No Rio Grande do Sul, as perdas chegam a R$ 300 milhões por ano, segundo dados da Emater/RS-Ascar, em série de entrevistas sobre o tema no programa de rádio da Instituição, acessado em https://www.youtube.com/watch?v=vWIGJht7WWc.
Além da queda no ganho de peso e na produção de leite, o carrapato é vetor da tristeza parasitária bovina, considerada a principal causa de morte de bovinos no Estado. Embora registros oficiais indiquem cerca de dez mil mortes anuais, técnicos afirmam que o número real pode ser dez vezes maior, devido à subnotificação.
AVANÇOS TÉCNICOS E ALTERNATIVAS PARA SUPERAR A RESISTÊNCIA
Outro fator alarmante é a resistência crescente aos carrapaticidas. Levantamento do Instituto de Pesquisas Veterinárias Desidério Finamor (IPVDF), ligado à Secretaria Estadual de Agricultura, Pecuária, Produção Sustentável e Irrigação (Seapi), revela que 70% das propriedades gaúchas já apresentam multirresistências, ou seja, os parasitas não respondem a pelo menos quatro das sete classes de produtos disponíveis. Em 5% das propriedades, não há eficácia em nenhum dos produtos comercializados, tornando o controle praticamente inviável.

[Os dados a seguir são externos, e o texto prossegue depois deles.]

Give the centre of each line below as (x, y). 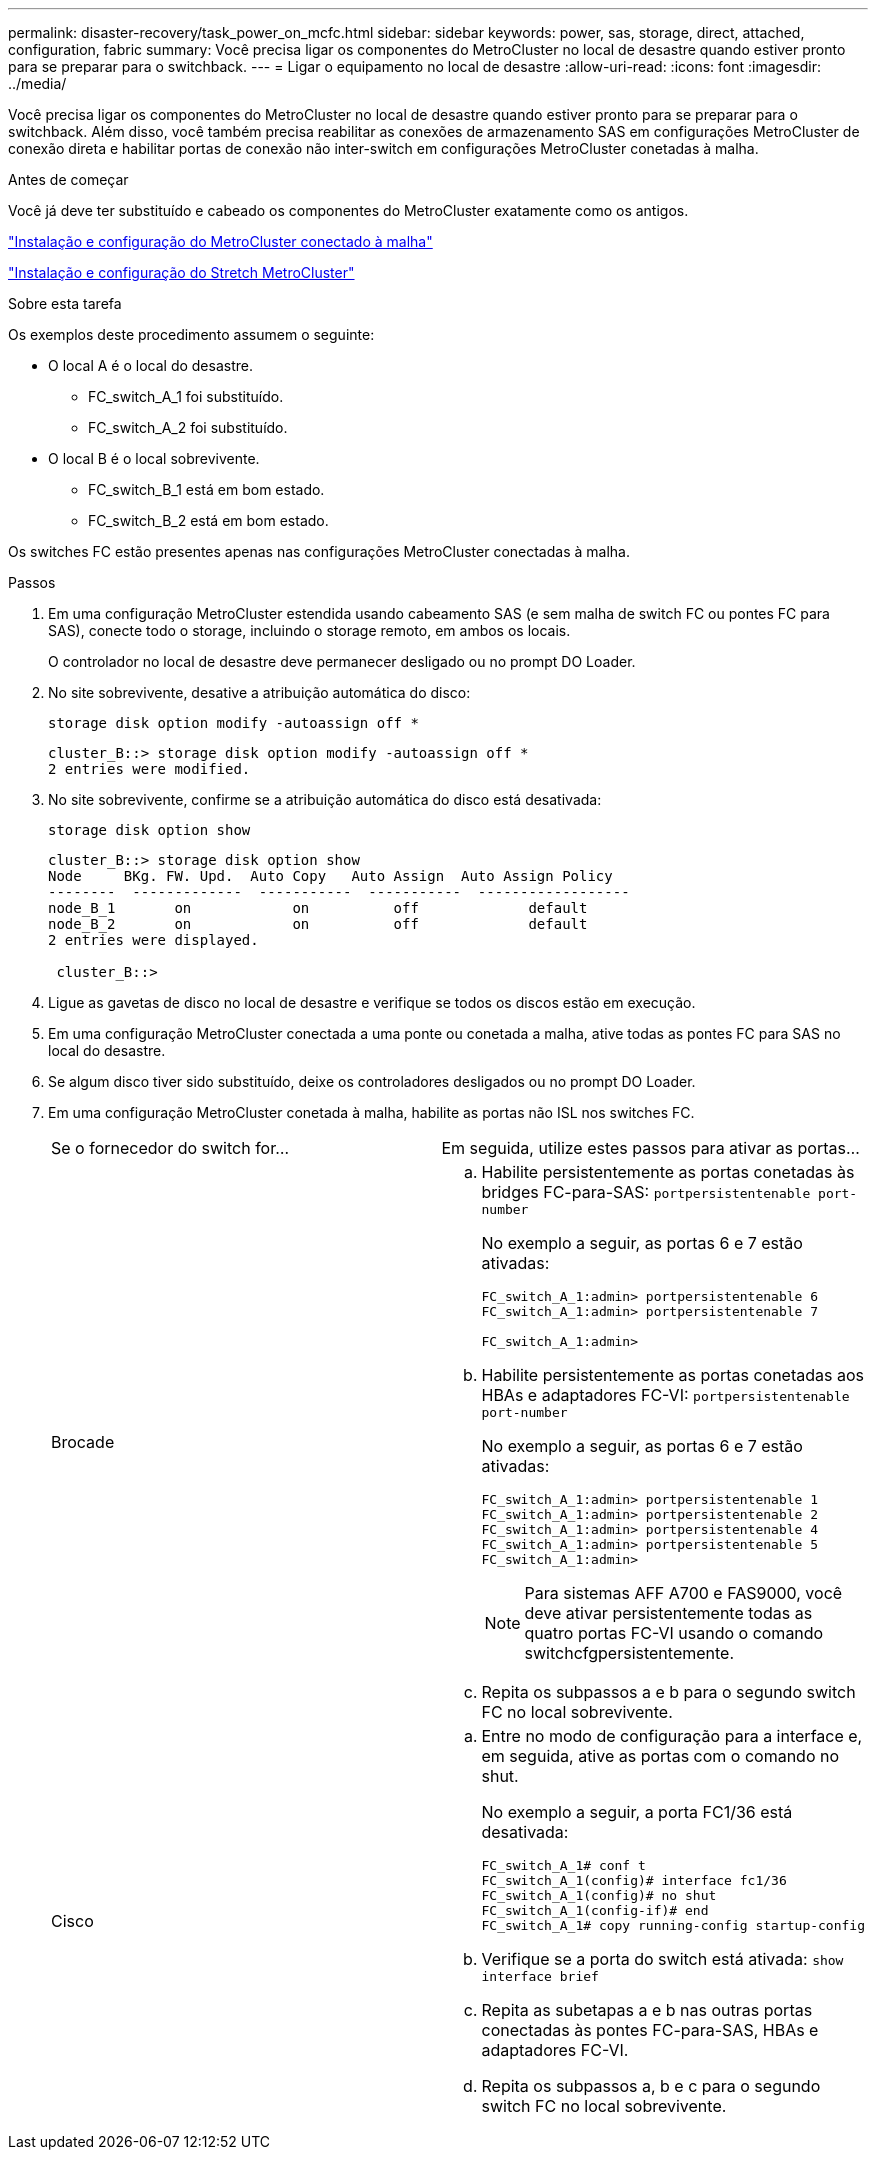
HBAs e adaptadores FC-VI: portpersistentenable (665, 1395)
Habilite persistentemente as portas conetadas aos (672, 1375)
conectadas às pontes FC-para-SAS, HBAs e (650, 2030)
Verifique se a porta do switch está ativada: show (662, 1959)
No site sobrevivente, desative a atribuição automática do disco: (259, 692)
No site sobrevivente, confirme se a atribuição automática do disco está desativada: (325, 799)
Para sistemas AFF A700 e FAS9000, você (683, 1593)
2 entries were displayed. (153, 940)
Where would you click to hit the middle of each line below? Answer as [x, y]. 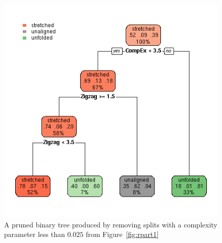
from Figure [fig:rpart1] [122, 234]
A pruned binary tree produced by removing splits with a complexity [111, 224]
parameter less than [35, 234]
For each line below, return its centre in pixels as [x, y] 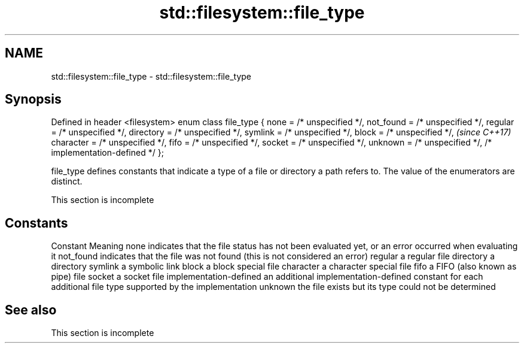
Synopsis [33, 99]
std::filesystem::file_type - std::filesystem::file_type [151, 76]
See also [31, 310]
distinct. [67, 181]
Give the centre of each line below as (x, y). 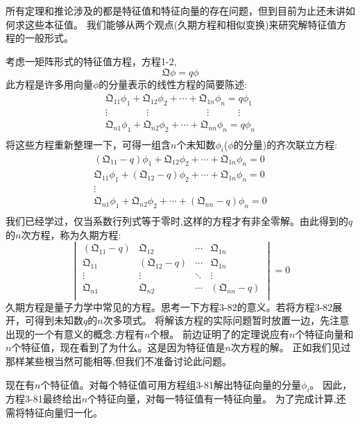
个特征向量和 (324, 333)
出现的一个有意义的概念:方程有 (75, 333)
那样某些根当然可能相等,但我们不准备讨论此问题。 (119, 361)
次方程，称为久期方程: (71, 234)
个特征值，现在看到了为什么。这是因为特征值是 (118, 347)
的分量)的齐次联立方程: (285, 144)
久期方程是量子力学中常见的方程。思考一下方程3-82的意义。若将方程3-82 (169, 306)
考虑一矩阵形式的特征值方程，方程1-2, (91, 61)
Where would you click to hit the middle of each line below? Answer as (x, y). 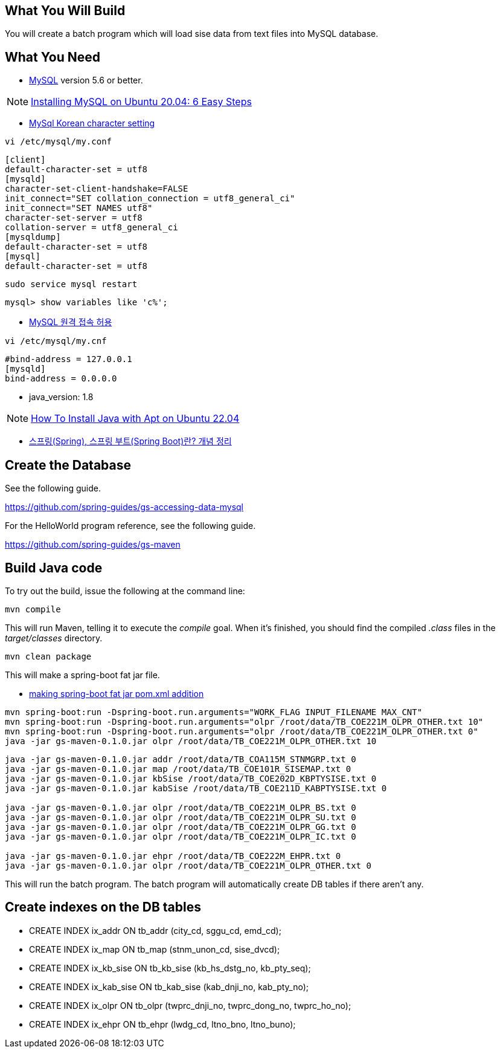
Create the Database (68, 465)
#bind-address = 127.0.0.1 (69, 359)
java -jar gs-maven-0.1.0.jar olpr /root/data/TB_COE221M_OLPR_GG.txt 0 (181, 827)
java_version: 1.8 (61, 397)
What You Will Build (65, 11)
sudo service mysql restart (71, 284)
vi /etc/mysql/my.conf (59, 142)
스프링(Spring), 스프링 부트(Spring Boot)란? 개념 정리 (130, 441)
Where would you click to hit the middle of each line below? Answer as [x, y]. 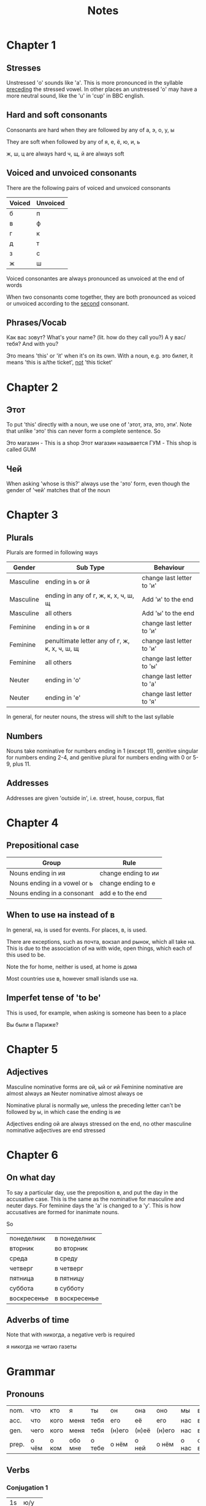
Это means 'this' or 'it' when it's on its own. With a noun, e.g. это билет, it [100, 356]
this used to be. [26, 955]
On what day [31, 1178]
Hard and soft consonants [57, 115]
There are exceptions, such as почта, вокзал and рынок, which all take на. [101, 941]
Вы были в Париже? [32, 1024]
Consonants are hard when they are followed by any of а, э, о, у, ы [90, 130]
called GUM [21, 450]
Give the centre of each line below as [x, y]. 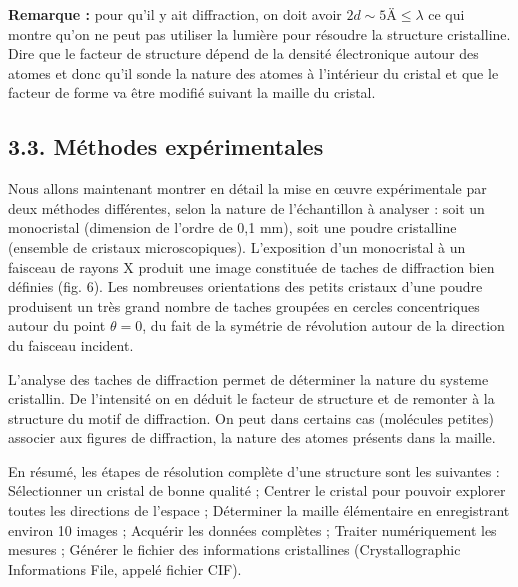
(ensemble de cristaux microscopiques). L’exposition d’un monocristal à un [237, 246]
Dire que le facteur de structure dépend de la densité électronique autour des [243, 53]
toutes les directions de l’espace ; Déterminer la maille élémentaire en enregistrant [259, 510]
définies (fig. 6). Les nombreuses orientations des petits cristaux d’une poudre [245, 286]
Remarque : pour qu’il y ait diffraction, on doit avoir [175, 14]
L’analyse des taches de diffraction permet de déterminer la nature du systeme [248, 378]
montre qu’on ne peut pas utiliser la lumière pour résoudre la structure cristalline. [259, 33]
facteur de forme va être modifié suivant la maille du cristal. [192, 92]
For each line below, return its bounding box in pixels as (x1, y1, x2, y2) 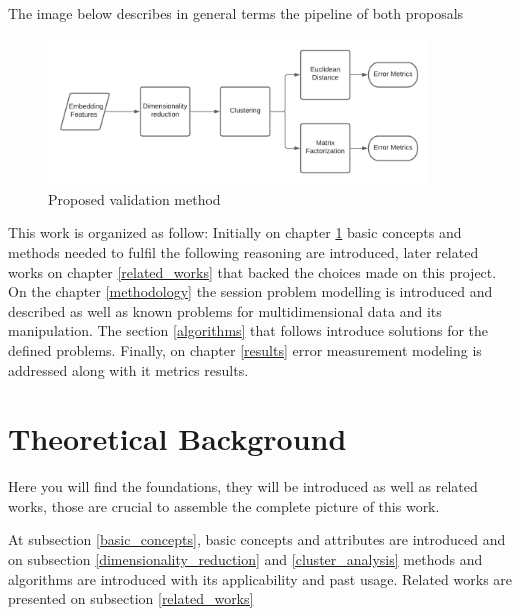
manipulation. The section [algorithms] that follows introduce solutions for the (8, 320, 489, 341)
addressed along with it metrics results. (8, 359, 249, 380)
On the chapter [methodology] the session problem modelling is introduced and (8, 281, 493, 302)
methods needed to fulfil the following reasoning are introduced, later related (8, 241, 479, 262)
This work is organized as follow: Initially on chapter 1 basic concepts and (8, 222, 462, 243)
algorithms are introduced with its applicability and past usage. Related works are (8, 568, 513, 589)
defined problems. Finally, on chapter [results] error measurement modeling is (8, 339, 482, 360)
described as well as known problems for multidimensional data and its (8, 300, 442, 321)
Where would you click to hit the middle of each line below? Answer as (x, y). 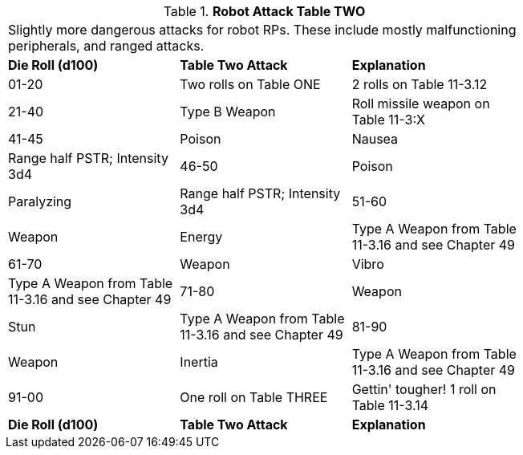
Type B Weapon (228, 112)
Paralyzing (40, 201)
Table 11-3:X (388, 120)
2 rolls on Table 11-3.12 (420, 84)
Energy (201, 237)
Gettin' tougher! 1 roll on (424, 389)
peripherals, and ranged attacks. (106, 46)
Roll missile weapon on (421, 104)
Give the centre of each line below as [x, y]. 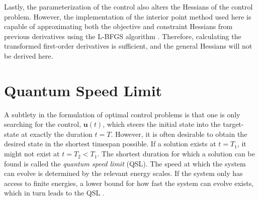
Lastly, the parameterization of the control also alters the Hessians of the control [128, 7]
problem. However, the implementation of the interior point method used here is [128, 16]
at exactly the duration [57, 134]
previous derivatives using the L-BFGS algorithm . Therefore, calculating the [123, 36]
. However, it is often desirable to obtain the [179, 134]
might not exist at [32, 154]
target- [233, 124]
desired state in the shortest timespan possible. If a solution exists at [110, 144]
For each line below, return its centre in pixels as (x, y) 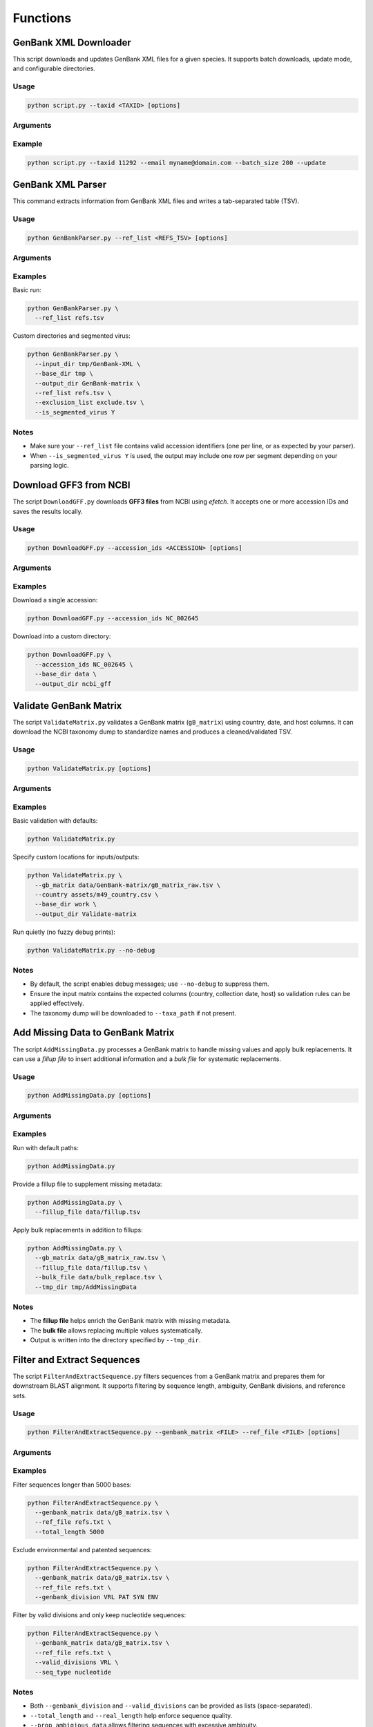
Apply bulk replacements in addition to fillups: (78, 1230)
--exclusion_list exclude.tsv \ (89, 403)
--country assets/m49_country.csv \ (97, 894)
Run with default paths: (46, 1147)
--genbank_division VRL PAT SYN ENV (97, 1597)
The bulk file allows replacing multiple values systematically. (116, 1330)
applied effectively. (57, 1003)
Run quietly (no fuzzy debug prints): (64, 932)
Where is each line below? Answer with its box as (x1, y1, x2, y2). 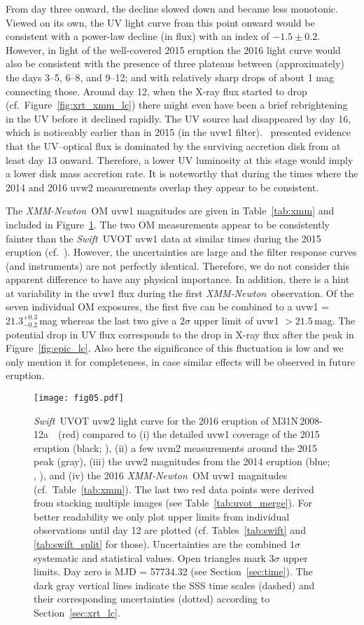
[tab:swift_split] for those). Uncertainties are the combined (34, 537, 287, 551)
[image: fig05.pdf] (34, 393, 124, 404)
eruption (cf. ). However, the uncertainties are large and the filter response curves (6, 245, 357, 259)
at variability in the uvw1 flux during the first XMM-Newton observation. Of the (6, 285, 354, 300)
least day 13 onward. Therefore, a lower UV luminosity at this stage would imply (6, 152, 353, 167)
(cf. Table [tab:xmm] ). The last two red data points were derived (34, 481, 314, 496)
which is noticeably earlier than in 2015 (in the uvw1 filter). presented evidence (6, 125, 351, 139)
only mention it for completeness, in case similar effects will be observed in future (6, 354, 356, 369)
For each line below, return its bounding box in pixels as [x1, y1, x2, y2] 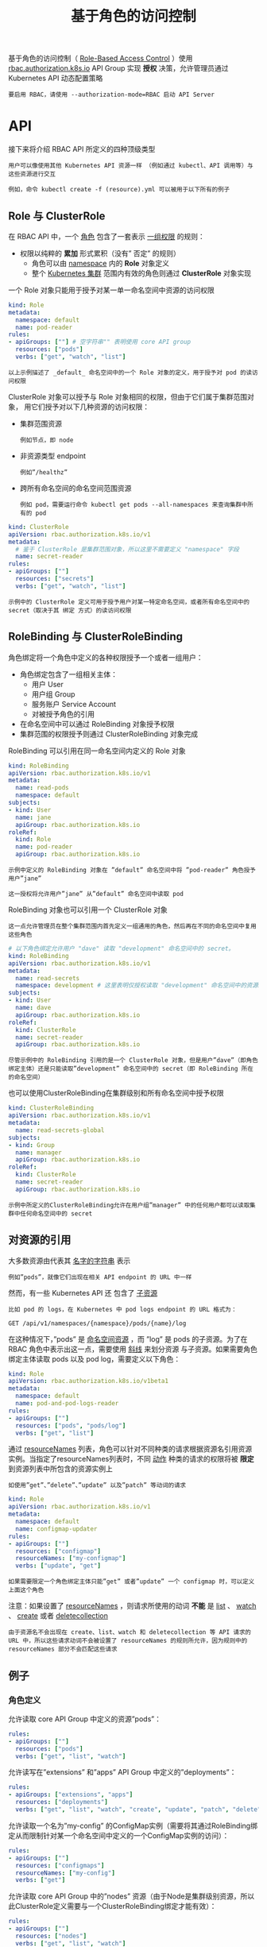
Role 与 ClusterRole [8, 209, 106, 222]
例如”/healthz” [19, 468, 68, 477]
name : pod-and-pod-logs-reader [15, 1400, 119, 1408]
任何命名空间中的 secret [19, 1209, 93, 1218]
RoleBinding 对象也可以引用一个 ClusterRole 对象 [8, 905, 168, 914]
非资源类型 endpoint [19, 450, 86, 461]
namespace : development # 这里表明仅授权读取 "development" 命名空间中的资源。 [15, 982, 265, 990]
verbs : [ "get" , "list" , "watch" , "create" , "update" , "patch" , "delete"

Especialistas destacam que o problema não está apenas nos animais, mas principalmente no ambiente. Mais de 95% da população de carrapatos permanece no solo e no pasto, o que exige estratégias de manejo que vão além da aplicação de químicos. O ciclo do parasita, que se intensifica do verão ao outono, multiplica a infestação de forma exponencial, se não houver medidas preventivas já na primavera.
O pecuarista Ruberlei Jacques Dondé, de André da Rocha, cria bovinos de corte desde 2008 e alterna manejos convencionais e integrados, como a homeopatia que, segundo relata, ajudou a diminuir o intervalo entre as aplicações dos acaricidas químicos, chegando quase a zerar a incidência de ectoparasitas em seu rebanho de 150 animais. “Começamos o manejo no início da primavera e fazemos aplicações em sequência até dezembro e isso tem garantido uma baixa população de ectoparasitas. Mas no alto verão, como agora, aumenta o desafio, com novas gerações apresentando carrapatos. Aí entramos com mais um produto que ajuda no controle de carrapatos que podem já estar nos animais. O importante é o produtor conhecer como os produtos funcionam e posicionar conforme a necessidade de cada um. O que funciona para um produtor pode não funcionar para outro”, destaca.
Para enfrentar o desafio, o biocarrapaticidograma surge como ferramenta essencial. O exame gratuito, realizado pelo IPVDF, identifica quais produtos ainda funcionam em cada propriedade, permitindo um controle mais direcionado e eficiente. A coleta de carrapatos engurgitados e o envio ao laboratório garantem um laudo detalhado sobre a eficácia dos diferentes grupos químicos.
PRÁTICAS DE CONTROLE
Nos últimos quatro anos, a Emater/RS-Ascar realizou mais de 2.500 visitas técnicas e promoveu 60 eventos em parceria com o IPVDF, alcançando cerca de 60 mil produtores rurais. Além do uso racional de carrapaticidas, iniciativas como rotação de piquetes, homeopatia e fitoterapia vêm sendo testadas para reduzir a infestação e minimizar impactos ambientais.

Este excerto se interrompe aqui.